Bank of the United States v. White

BY THE COURT.

No levy was necessary. The law required a levari facias on such judgment in name; in effect, it was but an order to sell the mortgaged premises. All these objections to the proceedings of the judgment were, however, with the Court of *593Common Pleas, and should have been objected against the order of confirmation, when it was before them. It does not appear that this was done.

The objection set up by the bank to reverse these proceedings and set aside a sale to herself, because of her own inability topurchase, does not commend itself to favor for its modesty. The bank was a stranger to the record, and stepped forward to bid as another purchaser, and bought in the property at $35 per acre, which was appraised at $6, acquiesced in the confirmation of the sale, and now asks this court to exonerate her from her purchase, because she transcended her power in purchasing. We should hardly be disposed to do so in a proper case, certainly not without we were compelled by law.

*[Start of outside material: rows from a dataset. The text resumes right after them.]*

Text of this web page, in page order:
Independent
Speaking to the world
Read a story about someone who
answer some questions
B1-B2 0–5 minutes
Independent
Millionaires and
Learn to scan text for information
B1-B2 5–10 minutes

But what right has the bank of-the United States to bring certiorari ? Is she party or privy to the judgment ? The plaintiff is not dead. If the bank, in this instance, is to be regarded as privy and entitled to bring error on the judgment, so may every purchaser of a chattel or piece of land on execution, who finds he has a bad title, hunt up errors in the judgment, though the parties to it are satisfied, and sue out a writ of error, nominally to reverse the judgment, but really to set aside the sale and open the door to recover back the money paid on the purchase.

This writ has issued unadvisedly, and must be dismissed at the plaintiff’s costs.